Exercise aim: The entries that follow include a run beginning at the line with "mécanismes de jeu" and ending at the line with "simples et explicites, réduisant"; restate that run word for word and leave the rest out.

(Items listed in a dataset)
* * *
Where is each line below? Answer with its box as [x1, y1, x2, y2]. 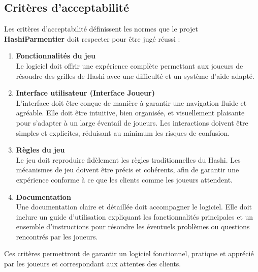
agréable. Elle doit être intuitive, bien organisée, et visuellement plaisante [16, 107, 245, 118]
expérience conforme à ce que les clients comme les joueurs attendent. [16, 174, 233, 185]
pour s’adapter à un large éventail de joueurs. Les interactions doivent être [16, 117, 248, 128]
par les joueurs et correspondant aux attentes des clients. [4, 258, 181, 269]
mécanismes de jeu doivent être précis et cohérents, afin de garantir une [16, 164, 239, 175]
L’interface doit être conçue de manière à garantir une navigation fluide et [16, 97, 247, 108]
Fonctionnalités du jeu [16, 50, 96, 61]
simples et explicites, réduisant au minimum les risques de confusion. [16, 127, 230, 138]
* * *
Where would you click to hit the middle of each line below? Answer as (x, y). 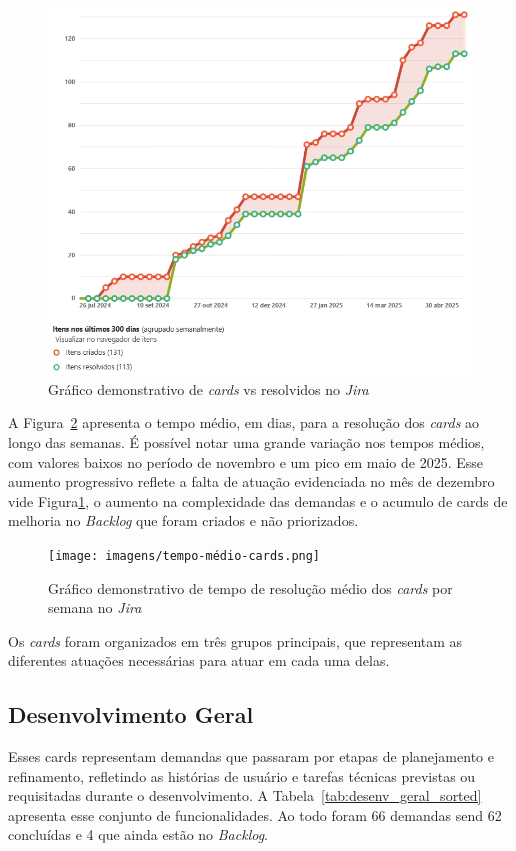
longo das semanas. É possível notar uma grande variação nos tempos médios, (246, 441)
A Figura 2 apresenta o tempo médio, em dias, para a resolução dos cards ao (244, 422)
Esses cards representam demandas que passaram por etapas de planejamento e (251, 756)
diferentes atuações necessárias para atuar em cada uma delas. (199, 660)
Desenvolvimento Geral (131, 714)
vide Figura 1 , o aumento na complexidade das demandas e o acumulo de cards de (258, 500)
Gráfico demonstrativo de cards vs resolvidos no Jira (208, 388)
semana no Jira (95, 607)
* * *
Output for this task:
mécanismes de jeu doivent être précis et cohérents, afin de garantir une [16, 164, 239, 175]
L’interface doit être conçue de manière à garantir une navigation fluide et [16, 97, 247, 108]
Fonctionnalités du jeu [16, 50, 96, 61]
simples et explicites, réduisant au minimum les risques de confusion. [16, 127, 230, 138]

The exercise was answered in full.